## Exercise instructions
Determine how many lines in the entries below hold "your". Respond with that number only.

<<<<

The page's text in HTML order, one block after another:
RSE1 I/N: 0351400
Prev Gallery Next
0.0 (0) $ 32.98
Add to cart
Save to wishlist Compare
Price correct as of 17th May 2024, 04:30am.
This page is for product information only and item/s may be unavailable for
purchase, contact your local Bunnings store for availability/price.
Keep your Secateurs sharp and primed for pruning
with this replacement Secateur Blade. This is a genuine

>>>>

## Response area
2